I can offer you the benefit of self-improvement. I have been very focused the last few years committing to the educational side of the lifestyle as well as doing the self-work I needed to do in order to be healthy for a new partner. I didn’t always do that between breakups because I mired myself in the emotion of it. And while I needed to heal, I also needed to take stock of what went wrong and my role in it. I think I’m much better at acknowledging those things and accepting there are no easy answers when a dynamic ends. And not learning how to be a better submissive or how to enhance my service is silly. A lot of what I learned can only be applied in a traditional dynamic in which we are together pseudo regularly but I’m always up for figuring out how to modify things on the fly.

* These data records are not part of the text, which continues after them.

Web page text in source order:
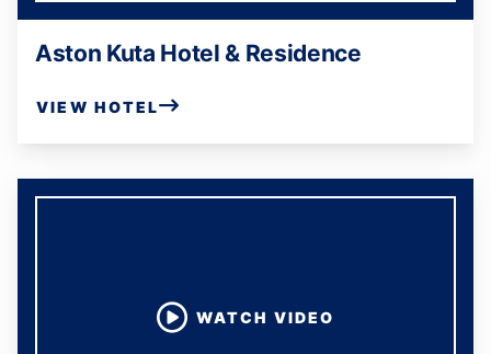
Aston Kuta Hotel & Residence
VIEW HOTEL
WATCH VIDEO
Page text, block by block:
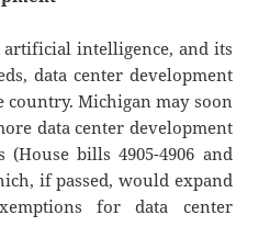
intelligence, and its
data center development
country. Michigan may soon
data center development
bills 4905-4906 and
if passed, would expand
for data center
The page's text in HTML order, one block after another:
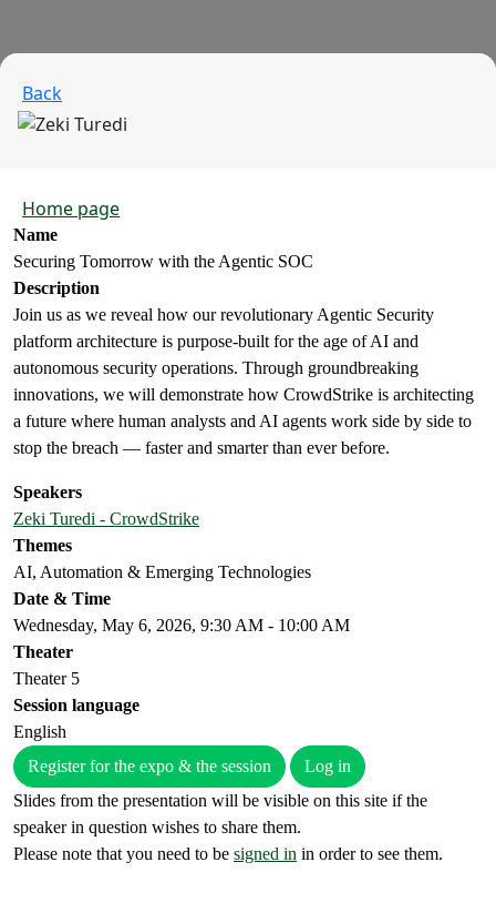
Back
Home page
Name
Securing Tomorrow with the Agentic SOC
Description
Join us as we reveal how our revolutionary Agentic Security
platform architecture is purpose-built for the age of AI and
autonomous security operations. Through groundbreaking
innovations, we will demonstrate how CrowdStrike is architecting
a future where human analysts and AI agents work side by side to
stop the breach — faster and smarter than ever before.
Speakers
Zeki Turedi - CrowdStrike
Themes
AI, Automation & Emerging Technologies
Date & Time
Wednesday, May 6, 2026, 9:30 AM - 10:00 AM
Theater
Theater 5
Session language
English
Register for the expo & the session
Log in
Slides from the presentation will be visible on this site if the
speaker in question wishes to share them.
Please note that you need to be signed in in order to see them.
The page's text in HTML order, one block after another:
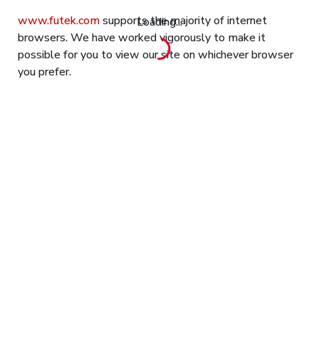
Loading...
www.futek.comsupports the majority of internet
browsers. We have worked vigorously to make it
possible for you to view our site on whichever browser
you prefer.
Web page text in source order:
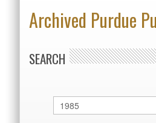
Archived Purdue
SEARCH
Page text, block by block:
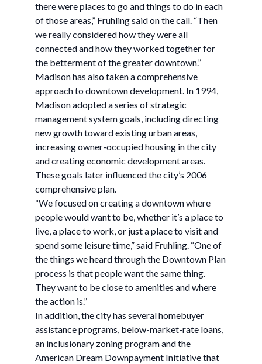
there were places to go and things to do in each
of those areas,” Fruhling said on the call. “Then
we really considered how they were all
connected and how they worked together for
the betterment of the greater downtown.”
Madison has also taken a comprehensive
approach to downtown development. In 1994,
Madison adopted a series of strategic
management system goals, including directing
new growth toward existing urban areas,
increasing owner-occupied housing in the city
and creating economic development areas.
These goals later influenced the city’s 2006
comprehensive plan.
“We focused on creating a downtown where
people would want to be, whether it’s a place to
live, a place to work, or just a place to visit and
spend some leisure time,” said Fruhling. “One of
the things we heard through the Downtown Plan
process is that people want the same thing.
They want to be close to amenities and where
the action is.”
In addition, the city has several homebuyer
assistance programs, below-market-rate loans,
an inclusionary zoning program and the
American Dream Downpayment Initiative that
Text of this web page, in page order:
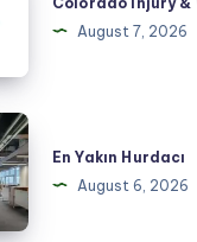
August 7, 2026
En Yakın Hurdacı
August 6, 2026
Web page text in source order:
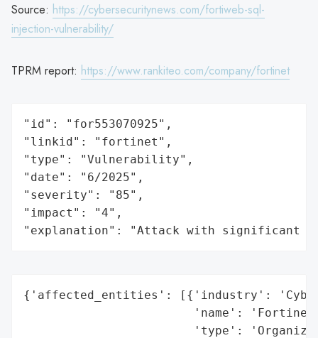
Source: https://cybersecuritynews.com/fortiweb-sql-
injection-vulnerability/
TPRM report: https://www.rankiteo.com/company/fortinet
"id": "for553070925",
"linkid": "fortinet",
"type": "Vulnerability",
"date": "6/2025",
"severity": "85",
"impact": "4",
"explanation": "Attack with significant
{'affected_entities': [{'industry':
'name':
'type':
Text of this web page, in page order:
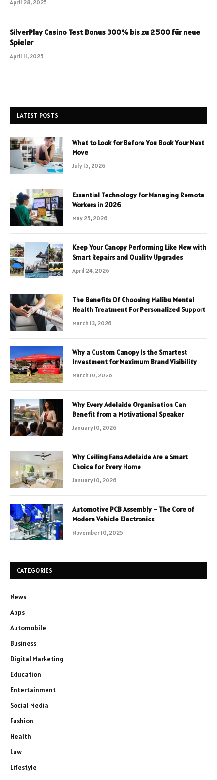
April 28, 2025
SilverPlay Casino Test Bonus 300% bis zu 2 500 für neue
Spieler
April 11, 2025
LATEST POSTS
What to Look for Before You Book Your Next
Move
July 15, 2026
Essential Technology for Managing Remote
Workers in 2026
May 25, 2026
Keep Your Canopy Performing Like New with
Smart Repairs and Quality Upgrades
April 24, 2026
The Benefits Of Choosing Malibu Mental
Health Treatment For Personalized Support
March 13, 2026
Why a Custom Canopy Is the Smartest
Investment for Maximum Brand Visibility
March 10, 2026
Why Every Adelaide Organisation Can
Benefit from a Motivational Speaker
January 10, 2026
Why Ceiling Fans Adelaide Are a Smart
Choice for Every Home
January 10, 2026
Automotive PCB Assembly – The Core of
Modern Vehicle Electronics
November 10, 2025
CATEGORIES
News
Apps
Automobile
Business
Digital Marketing
Education
Entertainment
Social Media
Fashion
Health
Law
Lifestyle
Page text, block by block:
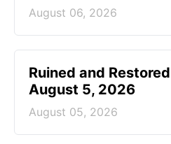
August 06, 2026
Ruined and
August 5, 2026
August 05, 2026
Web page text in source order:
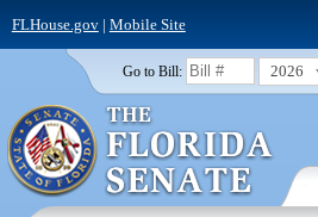
FLHouse.gov| Mobile Site
Go to Bill: 2026
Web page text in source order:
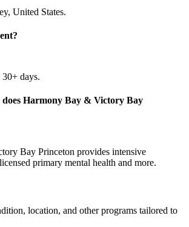
United States.
days.
does Harmony Bay & Victory Bay
Bay Princeton provides intensive
primary mental health and more.
location, and other programs tailored to
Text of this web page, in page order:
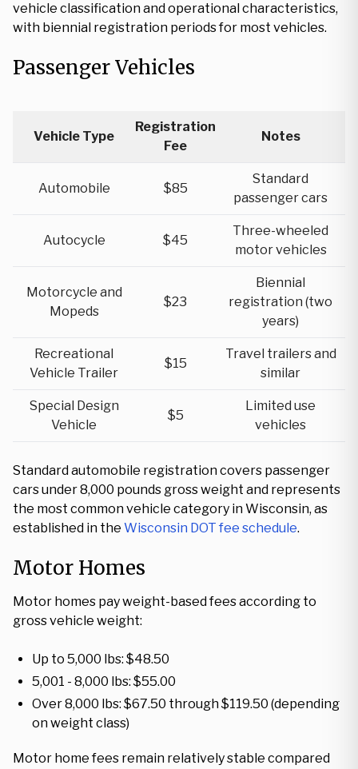
vehicle classification and operational characteristics,
with biennial registration periods for most vehicles.
Passenger Vehicles
Vehicle Type
Registration
Fee
Notes
Automobile $85
Standard
passenger cars
Autocycle $45
Three-wheeled
motor vehicles
Motorcycle and
Mopeds
$23
Biennial
registration (two
years)
Recreational
Vehicle Trailer
$15
Travel trailers and
similar
Special Design
Vehicle
$5
Limited use
vehicles
Standard automobile registration covers passenger
cars under 8,000 pounds gross weight and represents
the most common vehicle category in Wisconsin, as
established in the Wisconsin DOT fee schedule.
Motor Homes
Motor homes pay weight-based fees according to
gross vehicle weight:
Up to 5,000 lbs: $48.50
5,001 - 8,000 lbs: $55.00
Over 8,000 lbs: $67.50 through $119.50 (depending
on weight class)
Motor home fees remain relatively stable compared
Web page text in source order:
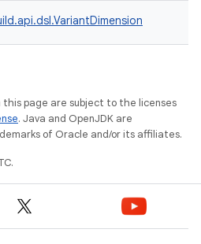
this page are subject to the licenses
. Java and OpenJDK are
of Oracle and/or its affiliates.
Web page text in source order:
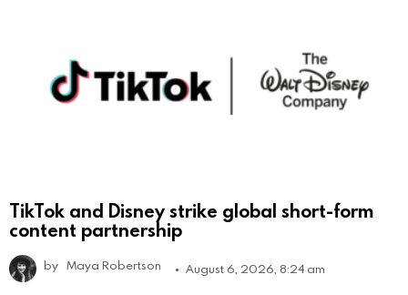
TikTok and Disney strike global short-form
content partnership
by Maya Robertson August 6, 2026, 8:24 am
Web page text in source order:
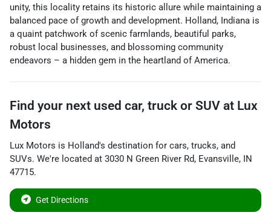
unity, this locality retains its historic allure while maintaining a
balanced pace of growth and development. Holland, Indiana is
a quaint patchwork of scenic farmlands, beautiful parks,
robust local businesses, and blossoming community
endeavors – a hidden gem in the heartland of America.
Find your next used car, truck or SUV at Lux
Motors
Lux Motors is Holland's destination for cars, trucks, and
SUVs. We're located at 3030 N Green River Rd, Evansville, IN
47715.
Get Directions
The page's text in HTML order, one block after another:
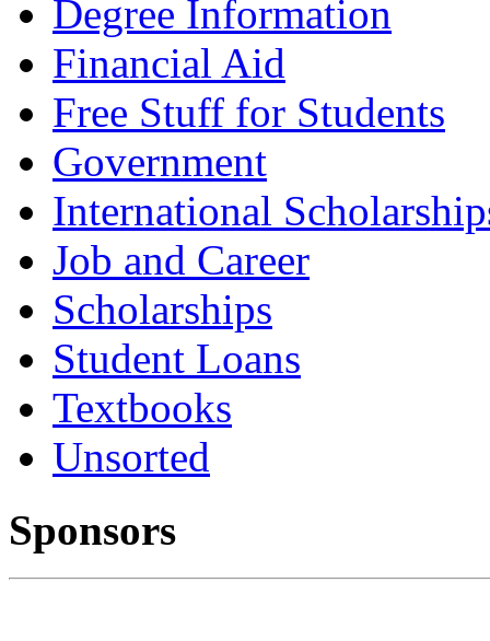
Degree Information
Financial Aid
Free Stuff for Students
Government
International
Job and Career
Scholarships
Student Loans
Textbooks
Unsorted
Sponsors
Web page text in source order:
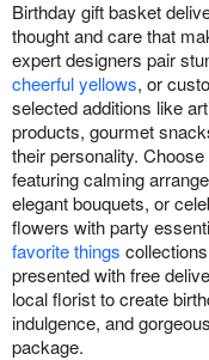
Birthday gift basket
thought and care that
expert designers pair
cheerful yellows, or
selected additions like
products, gourmet
their personality.
featuring calming
elegant bouquets, or
flowers with party
favorite things
presented with free
local florist to create
indulgence, and
package.
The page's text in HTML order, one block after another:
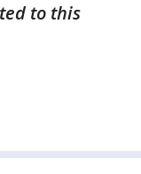
to this
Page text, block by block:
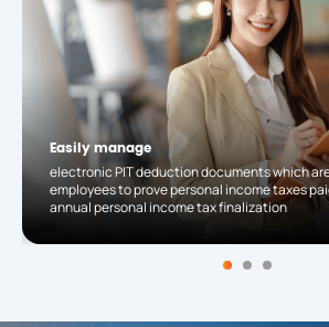
Easily manage
electronic PIT deduction documents which
employees to prove personal income taxes
annual personal income tax finalization
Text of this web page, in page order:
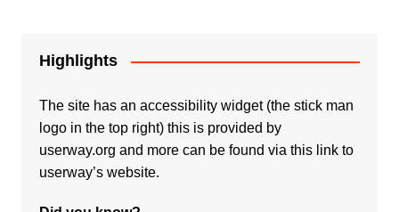
Highlights
The site has an accessibility widget (the stick man
logo in the top right) this is provided by
userway.org and more can be found via this link to
userway’s website.
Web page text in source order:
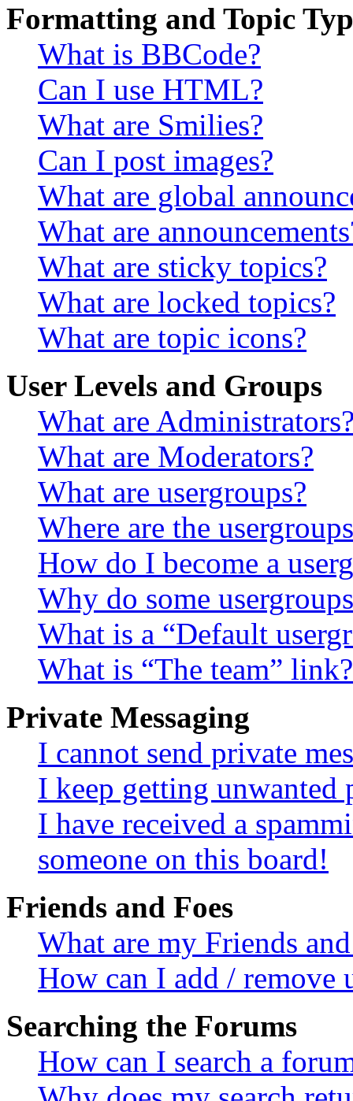
Formatting and Topic
What is BBCode?
Can I use HTML?
What are Smilies?
Can I post images?
What are global
What are
What are sticky topics?
What are locked topics?
What are topic icons?
User Levels and Groups
What are
What are Moderators?
What are usergroups?
Where are the
How do I become a
Why do some
What is a “Default
What is “The team” link?
Private Messaging
I cannot send private
I keep getting unwanted
I have received a
someone on this board!
Friends and Foes
What are my Friends
How can I add / remove
Searching the Forums
How can I search a
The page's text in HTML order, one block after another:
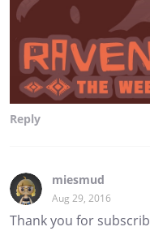
Reply
miesmud
Aug 29, 2016
Thank you for

Finally, I have come to a place where I can offer you a loving heart or not. I have tended to fall head over heels in my dynamics with little prodding. That has not worked out well in a lot of cases. So while I may care about you, likely deeply, I’m not engaging in an overtly romantic dynamic without us both being in the same headspace about doing so because I don’t want those emotions to get in the way of an otherwise healthy arrangement. We all come to kink for different need fulfillment and I think I had a misconception of how a kink relationship and a vanilla relationship worked. They seem the same–because I am kinky and my vanilla relationships always had that as an underlay–but they are not the same. Pledging my undying love to a partner who is happy with me but no where near love is likely overwhelming and off putting. This season in my submission has taught me more than I thought it would. And even if we end up blissfully stupidly in love, we need to take time to develop the dynamic in a healthy way before I start dreaming of happily ever after with a white picket fence out front and a much better (I assume, I’ve never seen the movies or read the books) red room somewhere in the house.
So that’s it for now, what red has to offer to the right person in the right moment.